AFCA approves $240m in refunds and penalties: Could you be due compensation?
New data reveals AFCA received a whopping 70,000 complaints in the last year generating millions of dollars worth of refunds to Aussies.
The Australian Financial Complaints Authority (AFCA), a non-government ombudsman, received a whopping 70,000 complaints over the 2021 financial year.
In addition to securing more than $240 million in compensation and refunds, AFCA achieved outcomes such as fee waivers, debt forgiveness and apologies.
Over the last 12 months, the most complained about products were:
Unauthorised transactions on credit cards were one of the biggest complaints – and there were some repeat offenders identified. For instance, one funeral insurance provider was responsible for 98% of complaints related to funeral insurance, and was the subject of multiple determinations in favour of complainants, said AFCA's Chief Ombudsman, David Locke.
"Scams, which have accelerated during the pandemic, are leading to growing complaints about transactions," Locke said.
If you've been the victim of a scam or you believe your bank, insurer, financial planner, mortgage broker or super fund hasn't acted in your best interests, you have the right to lodge a complaint with AFCA.
How to make a complaint if you feel you've been wronged
Both individual consumers and small businesses can access the free ombudsman service to make a complaint.
Before you complain to AFCA, it obviously encourages you to try and resolve the problem directly first, using its internal dispute resolution process.
But if your complaints or attempts to resolve the issues are getting you nowhere, you can contact AFCA and:
- Find your financial firm.
- Identify the issue you want to complain about.
- Work out what type of loss you have experienced.
- Consider the outcome you want to achieve, for example, a refund?
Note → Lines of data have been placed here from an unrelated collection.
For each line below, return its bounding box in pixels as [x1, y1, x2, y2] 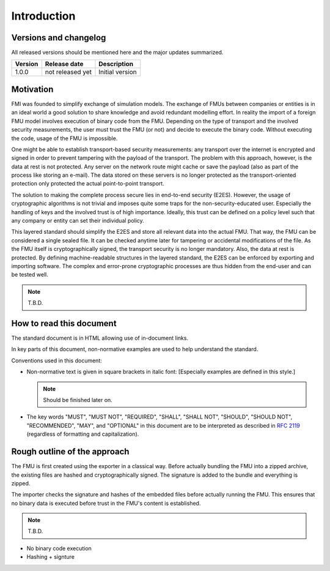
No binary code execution [26, 545, 92, 552]
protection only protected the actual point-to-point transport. [11, 180, 164, 187]
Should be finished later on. [43, 397, 112, 404]
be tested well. [11, 271, 48, 278]
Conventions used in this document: [11, 357, 102, 364]
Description [98, 60, 134, 69]
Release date [45, 60, 84, 69]
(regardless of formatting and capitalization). [26, 430, 139, 438]
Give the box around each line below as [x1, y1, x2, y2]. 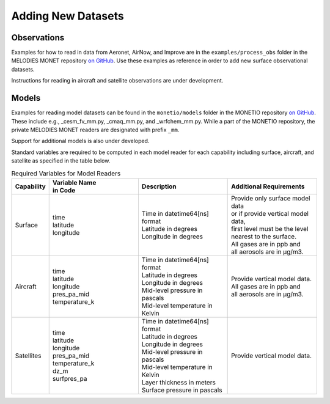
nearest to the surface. [231, 232, 296, 241]
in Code [52, 186, 76, 194]
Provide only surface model [231, 194, 310, 202]
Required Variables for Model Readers [11, 169, 121, 177]
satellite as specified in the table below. [11, 157, 111, 164]
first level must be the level [231, 224, 309, 233]
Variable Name [52, 178, 97, 186]
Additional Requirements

Financial compensation?
- Gather together any relevant documents to help support your complaint.
Jump over to AFCA to learn more about the process it follows when you lodge a complaint, and to find out where you can go for help if your complaint doesn't fall within its rules.
Top 5 tips for those who are struggling with money
If your situation involves less of a complaint about an institution, and more of an issue to do with your own financial situation, there is support and options available.
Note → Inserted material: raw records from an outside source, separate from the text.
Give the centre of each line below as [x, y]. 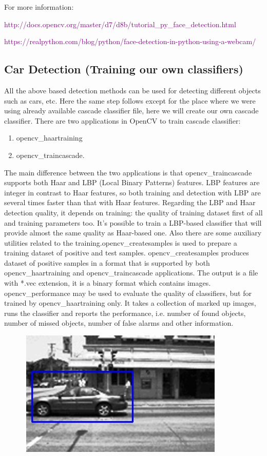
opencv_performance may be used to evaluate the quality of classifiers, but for [128, 293]
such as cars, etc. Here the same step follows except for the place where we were [130, 100]
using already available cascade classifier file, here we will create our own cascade [131, 111]
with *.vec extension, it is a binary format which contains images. [108, 283]
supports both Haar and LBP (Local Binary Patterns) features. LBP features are [132, 182]
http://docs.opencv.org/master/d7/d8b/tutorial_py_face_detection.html [120, 24]
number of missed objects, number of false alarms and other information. [119, 323]
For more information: [39, 7]

Interestingly, the number of complaints involving financial difficulty were down sharply on 2019/20, with a fall of nearly 40% from the previous year.
"That's a great outcome and reflects the positive response from government and industry to the impact of COVID," Locke said.
"However, it's too early to say we're out of the woods yet. It may be some months before we know the full impact of the end of government emergency support and assistance from financial firms such as deferred loan repayments. And, of course, we are still living with COVID-19."
He added, "It's important that consumers and financial service providers continue to work together to resolve issues quickly as they emerge."
If you're struggling with your finances, there are a few things you can do to get back on track:
- Consolidate personal debts into one loan. Look for a low-interest rate loan or even a 0% credit card offer, so you work to pay off all your dangling debts. Make sure you pay off and cancel your credit cards, so you don't get into new debt again.
- Don't use "buy now pay later" if you're in financial strife. It's just kicking the can down the road in terms of your financial trouble, and you'll end up paying more in interest and fees in the long run. It's short-term gain for long-term pain; look for more effective ways to get on top of your money issues.
- Refinance to a cheaper home loan. There are loads of home loan deals with ultra-low interest rates, including some mortgages that include cashback offers. You can use the cashback and the interest rate savings to build your savings account.
- Reach out to your bank or lender for support. Most banks have renewed their offers of support to those impacted by recent lockdowns, including things like temporary repayment holidays.
- Ask for help. If you're worried about your debt levels, you don't need to struggle alone. Services like the National Debt Helpline offer free financial advice.